| Instructions for the task |
Print, please, exactly the lines from the one with "Web page text" through the final line of the data below, with both ends included and the pictures left out.

----

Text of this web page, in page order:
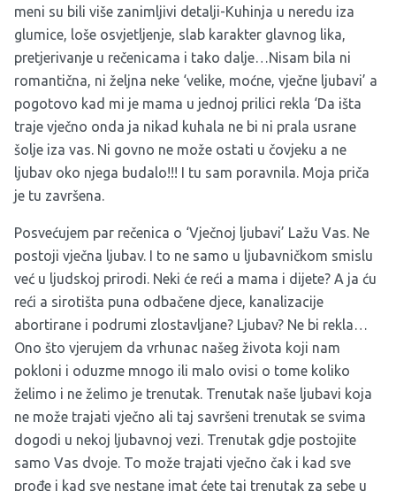
meni su bili više zanimljivi detalji-Kuhinja u neredu iza
glumice, loše osvjetljenje, slab karakter glavnog lika,
pretjerivanje u rečenicama i tako dalje…Nisam bila ni
romantična, ni željna neke ‘velike, moćne, vječne ljubavi’ a
pogotovo kad mi je mama u jednoj prilici rekla ‘Da išta
traje vječno onda ja nikad kuhala ne bi ni prala usrane
šolje iza vas. Ni govno ne može ostati u čovjeku a ne
ljubav oko njega budalo!!! I tu sam poravnila. Moja priča
je tu završena.
Posvećujem par rečenica o ‘Vječnoj ljubavi’ Lažu Vas. Ne
postoji vječna ljubav. I to ne samo u ljubavničkom smislu
već u ljudskoj prirodi. Neki će reći a mama i dijete? A ja ću
reći a sirotišta puna odbačene djece, kanalizacije
abortirane i podrumi zlostavljane? Ljubav? Ne bi rekla…
Ono što vjerujem da vrhunac našeg života koji nam
pokloni i oduzme mnogo ili malo ovisi o tome koliko
želimo i ne želimo je trenutak. Trenutak naše ljubavi koja
ne može trajati vječno ali taj savršeni trenutak se svima
dogodi u nekoj ljubavnoj vezi. Trenutak gdje postojite
samo Vas dvoje. To može trajati vječno čak i kad sve
prođe i kad sve nestane imat ćete taj trenutak za sebe u
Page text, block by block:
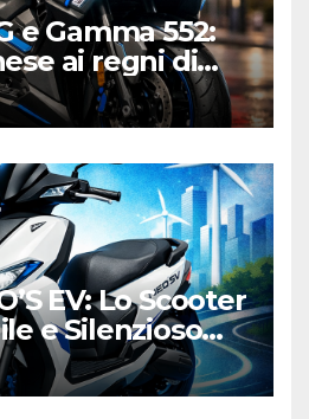
e Gamma 552:
ai regni di
EV: Lo Scooter
e Silenzioso
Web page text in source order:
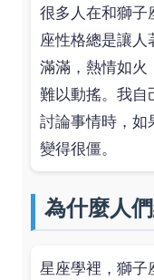
很多人在和獅子
座性格總是讓人
滿滿，熱情如火
難以動搖。我自
討論事情時，如
變得很僵。
為什麼人
星座學裡，獅子
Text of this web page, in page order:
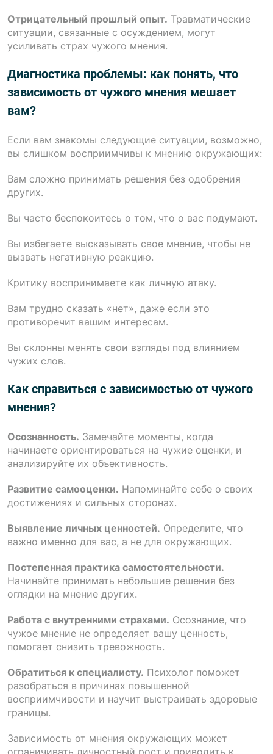
Отрицательный прошлый опыт. Травматические
ситуации, связанные с осуждением, могут
усиливать страх чужого мнения.
Диагностика проблемы: как понять, что
зависимость от чужого мнения мешает
вам?
Если вам знакомы следующие ситуации, возможно,
вы слишком восприимчивы к мнению окружающих:
Вам сложно принимать решения без одобрения
других.
Вы часто беспокоитесь о том, что о вас подумают.
Вы избегаете высказывать свое мнение, чтобы не
вызвать негативную реакцию.
Критику воспринимаете как личную атаку.
Вам трудно сказать «нет», даже если это
противоречит вашим интересам.
Вы склонны менять свои взгляды под влиянием
чужих слов.
Как справиться с зависимостью от чужого
мнения?
Осознанность. Замечайте моменты, когда
начинаете ориентироваться на чужие оценки, и
анализируйте их объективность.
Развитие самооценки. Напоминайте себе о своих
достижениях и сильных сторонах.
Выявление личных ценностей. Определите, что
важно именно для вас, а не для окружающих.
Постепенная практика самостоятельности.
Начинайте принимать небольшие решения без
оглядки на мнение других.
Работа с внутренними страхами. Осознание, что
чужое мнение не определяет вашу ценность,
помогает снизить тревожность.
Обратиться к специалисту. Психолог поможет
разобраться в причинах повышенной
восприимчивости и научит выстраивать здоровые
границы.
Зависимость от мнения окружающих может
ограничивать личностный рост и приводить к
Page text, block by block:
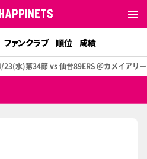
ファンクラブ 順位 成績
23(水)第34節 vs 仙台89ERS ＠カメイアリ
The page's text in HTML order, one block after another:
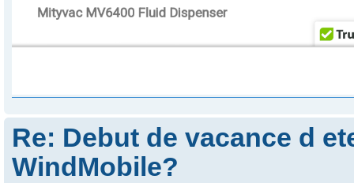
Re: Debut de vacance d
WindMobile?
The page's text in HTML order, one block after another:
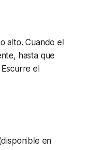
alto. Cuando el
hasta que
el
en

----

| Result of the task |
Web page text in source order:
很多人在和獅子
座性格總是讓人
滿滿，熱情如火
難以動搖。我自
討論事情時，如
變得很僵。
為什麼人
星座學裡，獅子
Text of this web page, in page order:
Отрицательный прошлый опыт. Травматические
ситуации, связанные с осуждением, могут
усиливать страх чужого мнения.
Диагностика проблемы: как понять, что
зависимость от чужого мнения мешает
вам?
Если вам знакомы следующие ситуации, возможно,
вы слишком восприимчивы к мнению окружающих:
Вам сложно принимать решения без одобрения
других.
Вы часто беспокоитесь о том, что о вас подумают.
Вы избегаете высказывать свое мнение, чтобы не
вызвать негативную реакцию.
Критику воспринимаете как личную атаку.
Вам трудно сказать «нет», даже если это
противоречит вашим интересам.
Вы склонны менять свои взгляды под влиянием
чужих слов.
Как справиться с зависимостью от чужого
мнения?
Осознанность. Замечайте моменты, когда
начинаете ориентироваться на чужие оценки, и
анализируйте их объективность.
Развитие самооценки. Напоминайте себе о своих
достижениях и сильных сторонах.
Выявление личных ценностей. Определите, что
важно именно для вас, а не для окружающих.
Постепенная практика самостоятельности.
Начинайте принимать небольшие решения без
оглядки на мнение других.
Работа с внутренними страхами. Осознание, что
чужое мнение не определяет вашу ценность,
помогает снизить тревожность.
Обратиться к специалисту. Психолог поможет
разобраться в причинах повышенной
восприимчивости и научит выстраивать здоровые
границы.
Зависимость от мнения окружающих может
ограничивать личностный рост и приводить к
Page text, block by block:
ファンクラブ 順位 成績
23(水)第34節 vs 仙台89ERS ＠カメイアリ
The page's text in HTML order, one block after another:
Re: Debut de vacance d
WindMobile?
The page's text in HTML order, one block after another:
alto. Cuando el
hasta que
el
en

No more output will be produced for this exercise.